Collected data —
+===+

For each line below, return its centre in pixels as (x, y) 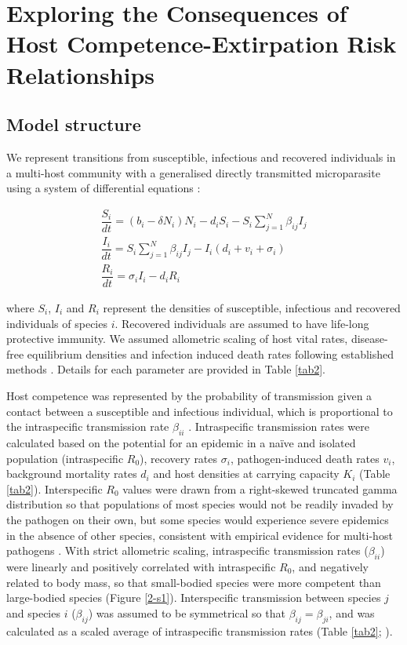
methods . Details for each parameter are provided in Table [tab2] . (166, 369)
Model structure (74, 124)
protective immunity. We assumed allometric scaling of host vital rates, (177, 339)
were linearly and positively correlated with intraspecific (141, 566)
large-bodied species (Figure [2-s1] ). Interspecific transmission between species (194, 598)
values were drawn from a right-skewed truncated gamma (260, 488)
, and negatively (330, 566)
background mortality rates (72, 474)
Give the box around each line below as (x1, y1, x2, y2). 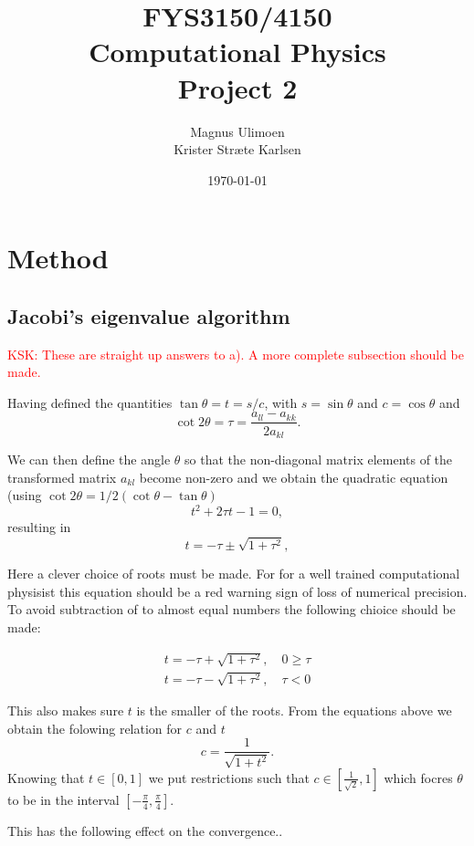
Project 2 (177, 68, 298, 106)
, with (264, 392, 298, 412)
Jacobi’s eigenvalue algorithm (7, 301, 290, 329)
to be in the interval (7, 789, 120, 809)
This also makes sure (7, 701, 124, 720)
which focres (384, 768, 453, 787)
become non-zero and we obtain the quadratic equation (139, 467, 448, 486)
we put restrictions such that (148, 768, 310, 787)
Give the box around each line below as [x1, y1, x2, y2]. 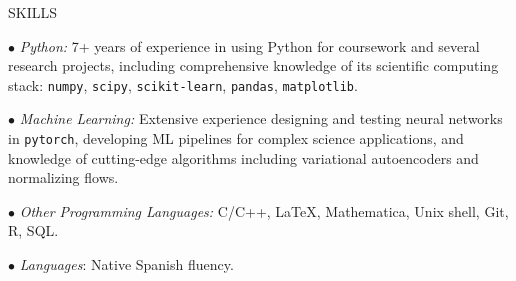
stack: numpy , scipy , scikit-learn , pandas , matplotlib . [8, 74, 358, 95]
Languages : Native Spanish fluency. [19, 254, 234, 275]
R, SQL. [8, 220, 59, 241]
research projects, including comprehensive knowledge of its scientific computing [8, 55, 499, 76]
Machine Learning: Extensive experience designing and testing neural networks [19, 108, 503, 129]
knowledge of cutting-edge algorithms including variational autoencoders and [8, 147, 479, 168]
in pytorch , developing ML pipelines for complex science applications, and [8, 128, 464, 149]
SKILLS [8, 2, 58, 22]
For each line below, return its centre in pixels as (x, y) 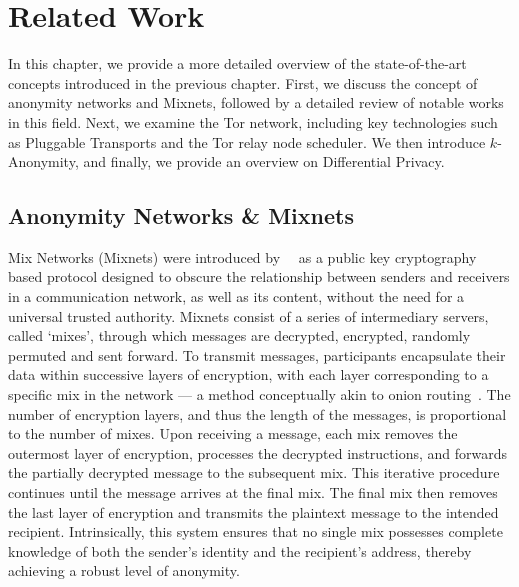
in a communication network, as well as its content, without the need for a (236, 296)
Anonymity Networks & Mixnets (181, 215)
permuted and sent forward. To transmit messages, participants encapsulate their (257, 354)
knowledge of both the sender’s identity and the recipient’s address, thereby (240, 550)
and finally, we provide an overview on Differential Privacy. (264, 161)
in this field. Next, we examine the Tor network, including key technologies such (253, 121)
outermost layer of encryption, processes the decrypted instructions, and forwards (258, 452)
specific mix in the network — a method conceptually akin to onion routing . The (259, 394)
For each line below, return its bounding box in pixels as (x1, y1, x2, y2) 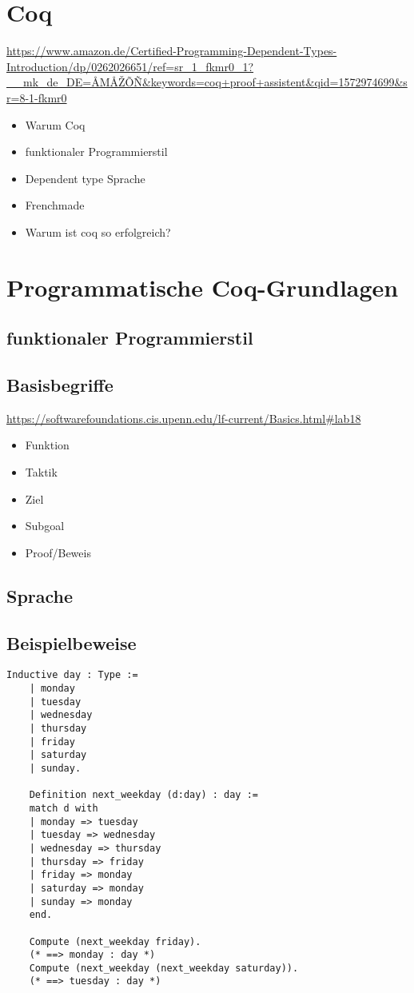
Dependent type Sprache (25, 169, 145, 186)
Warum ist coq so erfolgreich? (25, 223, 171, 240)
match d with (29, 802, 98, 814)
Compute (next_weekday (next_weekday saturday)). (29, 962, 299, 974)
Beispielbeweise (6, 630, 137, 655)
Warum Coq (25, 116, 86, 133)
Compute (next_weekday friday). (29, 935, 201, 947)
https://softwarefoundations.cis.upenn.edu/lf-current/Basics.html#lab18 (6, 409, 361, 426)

+===+

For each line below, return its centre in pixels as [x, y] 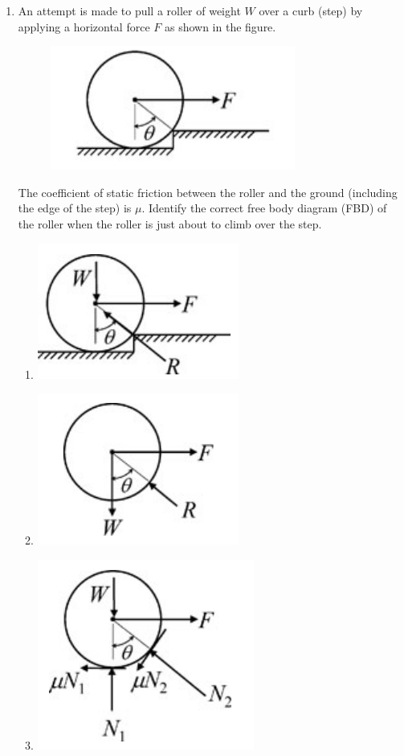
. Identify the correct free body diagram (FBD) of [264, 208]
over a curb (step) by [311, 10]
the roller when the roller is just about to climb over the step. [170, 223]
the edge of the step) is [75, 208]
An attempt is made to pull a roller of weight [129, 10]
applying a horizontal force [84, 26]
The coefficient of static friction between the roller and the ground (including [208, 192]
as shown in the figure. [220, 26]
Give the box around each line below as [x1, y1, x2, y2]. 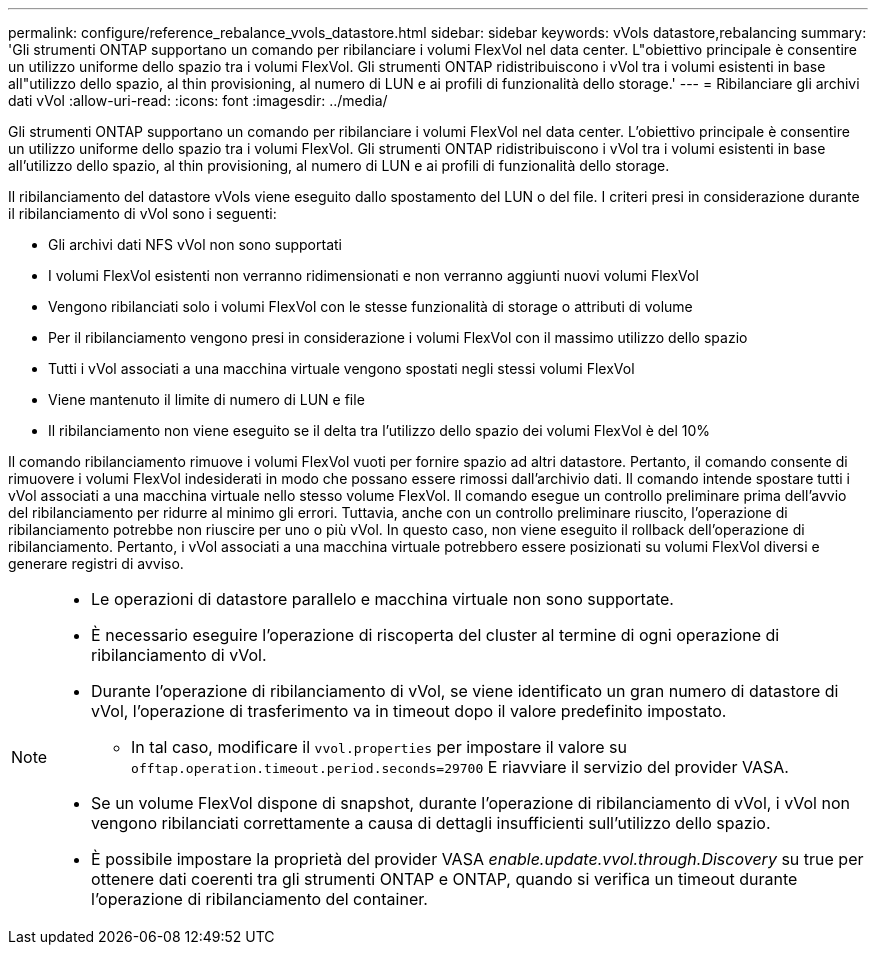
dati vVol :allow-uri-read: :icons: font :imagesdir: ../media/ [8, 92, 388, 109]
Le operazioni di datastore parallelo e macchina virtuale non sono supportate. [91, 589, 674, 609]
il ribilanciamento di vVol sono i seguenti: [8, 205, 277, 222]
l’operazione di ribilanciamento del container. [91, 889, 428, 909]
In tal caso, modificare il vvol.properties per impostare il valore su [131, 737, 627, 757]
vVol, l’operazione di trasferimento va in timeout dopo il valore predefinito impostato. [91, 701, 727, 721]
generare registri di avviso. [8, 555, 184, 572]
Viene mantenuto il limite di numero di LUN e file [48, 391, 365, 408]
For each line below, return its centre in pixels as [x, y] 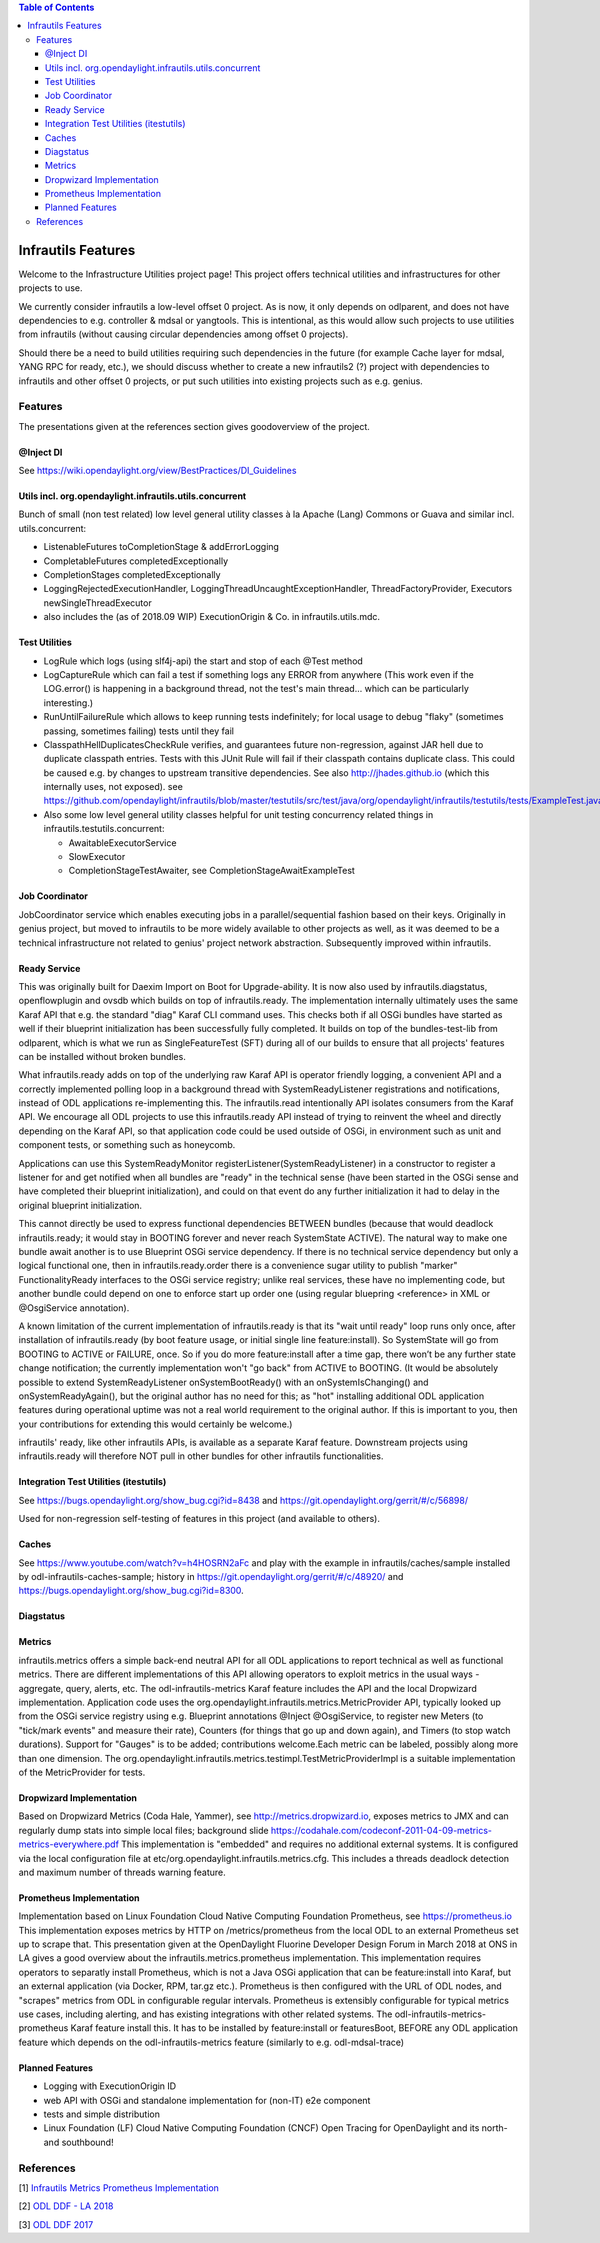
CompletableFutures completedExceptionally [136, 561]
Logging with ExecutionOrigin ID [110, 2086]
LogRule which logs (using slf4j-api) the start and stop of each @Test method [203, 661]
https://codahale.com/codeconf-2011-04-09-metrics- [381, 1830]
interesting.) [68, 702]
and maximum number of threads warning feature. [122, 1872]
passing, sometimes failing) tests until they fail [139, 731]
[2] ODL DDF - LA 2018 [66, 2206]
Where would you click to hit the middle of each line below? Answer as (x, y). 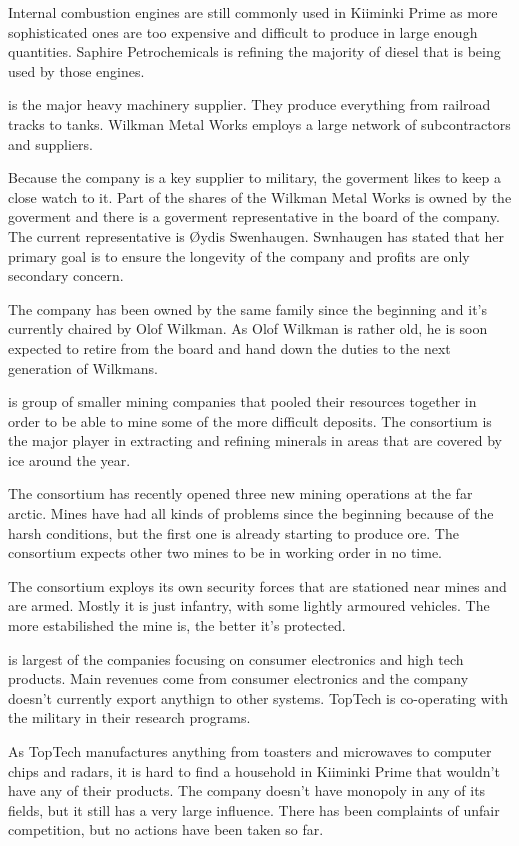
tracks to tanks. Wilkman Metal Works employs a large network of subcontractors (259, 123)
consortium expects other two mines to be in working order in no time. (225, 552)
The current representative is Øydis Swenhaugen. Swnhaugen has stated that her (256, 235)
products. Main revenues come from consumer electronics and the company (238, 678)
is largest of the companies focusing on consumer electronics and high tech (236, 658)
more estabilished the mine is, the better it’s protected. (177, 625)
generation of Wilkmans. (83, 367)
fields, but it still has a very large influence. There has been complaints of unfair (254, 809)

+===+

ACTION ITEM —
Line count for the word "electronics": tally the lines of the records above that hold it and give only that figure.

OUTPUT FOR THIS EXERCISE —
2